March 15, 2009 at 12:01 am
Sir, screaming, “This is SPARTA.” is only funny to 12 year olds, and I don’t think it’s scaring our enemies.
March 15, 2009 at 8:10 pm
I concur with the devil on your left shoulder.
March 17, 2009 at 9:30 am
“Gray pinstripe suit, green tie, third row back, second from the left… He’s a conservative. Change him now, before they lose hope.”
March 18, 2009 at 6:44 am
Don’t look now, but Venomous Kate is here.
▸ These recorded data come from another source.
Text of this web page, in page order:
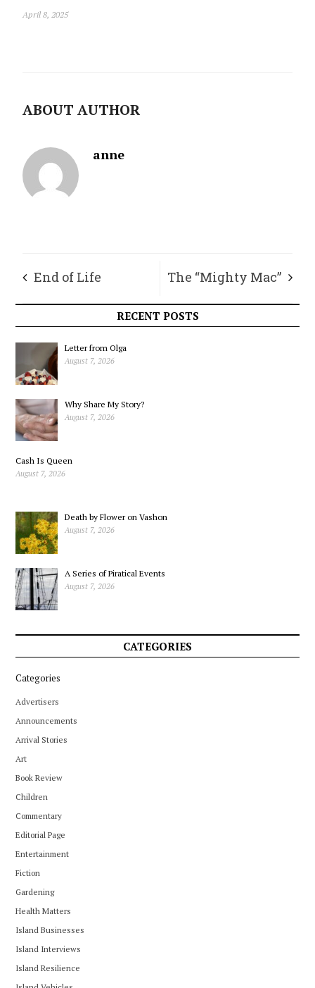
April 8, 2025
ABOUT AUTHOR
anne
End of Life The “Mighty Mac”
RECENT POSTS
Letter from Olga
August 7, 2026
Why Share My Story?
August 7, 2026
Cash Is Queen
August 7, 2026
Death by Flower on Vashon
August 7, 2026
A Series of Piratical Events
August 7, 2026
CATEGORIES
Categories
Advertisers
Announcements
Arrival Stories
Art
Book Review
Children
Commentary
Editorial Page
Entertainment
Fiction
Gardening
Health Matters
Island Businesses
Island Interviews
Island Resilience
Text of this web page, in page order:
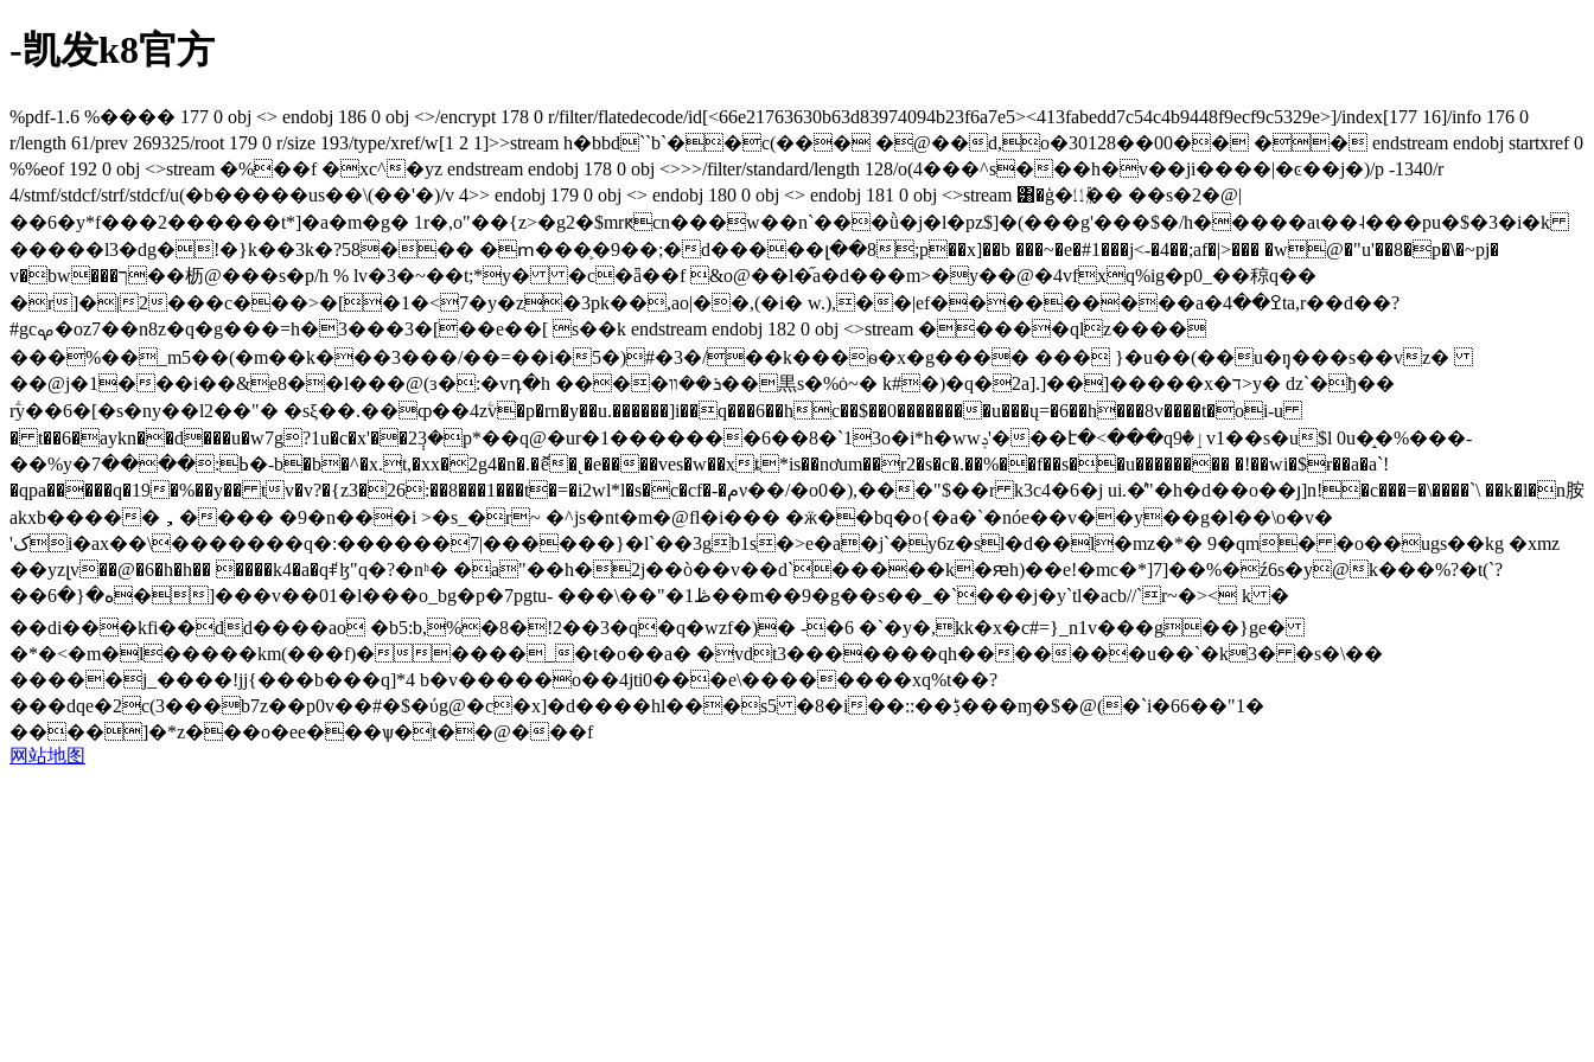
-凯发k8官方
%pdf-1.6 %���� 177 0 obj <> endobj 186 0 obj <>/encrypt 178 0 r/filter/flatedecode/id[<66e21763630b63d83974094b23f6a7e5><413fabedd7c54c4b9448f9ecf9c5329e>]/index[177 16]/info 176 0
r/length 61/prev 269325/root 179 0 r/size 193/type/xref/w[1 2 1]>>stream h�bbd``b`��ׁc(��� �@��d,o�30128��00�� �� endstream endobj startxref 0
%%eof 192 0 obj <>stream �%��f �xc^�yz endstream endobj 178 0 obj <>>>/filter/standard/length 128/o(4���^s���h�v��ji����|�ͼ��j�)/p -1340/r
4/stmf/stdcf/strf/stdcf/u(�b�����us��\(��'�)/v 4>> endobj 179 0 obj <> endobj 180 0 obj <> endobj 181 0 obj <>stream ͸�ģ�㋊�� ��s�2�@|
��6�y*f���2������t*]�a�m�g� 1r�,o"��{z>�g2�$mrԟcn���w��n`���ǜ�j�l�pz$]�(���g'���$�/h�����aι��˨���pu�$�3�i�k
�����l3�dg�!�}k��3k�?58��� �ՠ���֛�9��;�d�����լ��8;p��x]��b ���~�e�#1���j<-�4��;af�|>��� �w@�"u'��8�p�\�~pj�
v�bw���ך��枥@���s�p/h % lv�3�~��t;*y� �c�ǟ��f &o@��l�֞a�d���m>�y��@�4vfxq%ig�p0_��稤q��
�r]�|2���c���>�[�1�<7�y�z�3pk��,ao|��,(�i� w.),��|ef���������a�ߐ��4ta,r��d��?
#gcࡔ�oz7��n8z�q�g���=h�3���3�[��e��[ s��k endstream endobj 182 0 obj <>stream �����qlz����
���%��_m5��(�m��k���3���/��=��i�5�)#�3�/��k���ѳ�x�g���� ��� }�u��(��u�݄ŋ���s��vz�
��@j�1���i��&e8��l���@(ɜ�:�vդ�h ����ܪ��װ��黒s�%ȯ~� k#�)�q�2a].]��]�����x�ד>y� ǳ`�ђ��
rؖy��6�[�s�ny��l2�� "� �sξ��.��ȹ��4zۧv�p�rn�y��u.������]i��q���6��hc��$��0��������u���ų=�6��h���8v����t�oi-u
� t��6�aykn��d���u�w7g?1u�c�x'��2݄3�p*��q@�ur�1�������6��8�`13o�i*h�wwݚ'���է�<���qٳ�9v1��s�u$l 0u�̝�%���-
��%y�ߕ:����7�-b�b�^�x.t,�xx�2g4�n�.�ޮe�˛�e����ves�w��xȶ*is��nơum��r2�s�c�.��%��f��s��u�������� �!��wi�$ɍ��a�a`!
�qpa�����q�19�%��y�� tv�v?�{z3�26:��8���1���t�=�i2wl*l�s�c�cf�-�مν��/�o0�),���"$��r k3c4�6�j ui.�̓"�h�d��o��յ]n!�c���=�\����`\ ��k�l�n胺
akxb�����，���� �9�n���i >�s_�r~ �^js�nt�m�@fl�i��� �ӝ��bq�o{�a�`�nóe��v��y��g�l��\o�v�
'کi�ax��\�������q�:������7|������}�l`��3gb1s�>e�a�j`�y6z�sl�d��l�mz�*� 9�qm� �o��ugs��kg �xmz
��yzլv��@�6�h�h�� ����k4�a�qꑷɮ"q�?�nʰ� �a"��h�2j��ò��v��d`�����k�ԙh)��e!�mc�*]7]��%�ź6s�y@k���%?�t(`?
��ه�{�6�]���v��01�l���o_bg�p�7pgtu- ���\��"�ڟ1��m��9�g��s��_�`���j�y`tl�acb//`r~�>< k �
��di���kfi��dd����ao �b5:b,%�8�!2��3�q�q�wzf�)� -�6 �`�y�,kk�x�c#=}_n1v���g��}ge�
�*�<�m�l�����km(���f)�����_�t�o��a� �vdt3�������qh�������u��`�k3� �s�\��
�����j_����!jj{���b���q]*4 b�v�����o��4jti0���e\��������xq%t��?
���dqe�2c(3���b7z��p0v��#�$�ύg@�c�x]�d����hl���s5 �8�i��::��ڋ���ɱ�$�@(�`i�66��"1�
����]�*z���o�ee���ѱ�t��@���f
网站地图

She put our pictures up in her blog for a damned “Caption Contest” that she’s dragging out. I could make her disappear for you.
March 18, 2009 at 9:39 am
Yes sir, economic decisions are most difficult. I suggest you try “scissors” this time.
March 18, 2009 at 7:06 pm
“Now cough”
March 19, 2009 at 9:29 am
“Oh, Mr. President, I’ll make you bark like a dog.”
“And then he said to me, ‘Ohmigod, your shoes are to die for’ and then I said ‘Get out’ and then he said ‘No really’ and then I said ‘These old things?’ and he said ‘I simply have to have a pair’ and then I said…”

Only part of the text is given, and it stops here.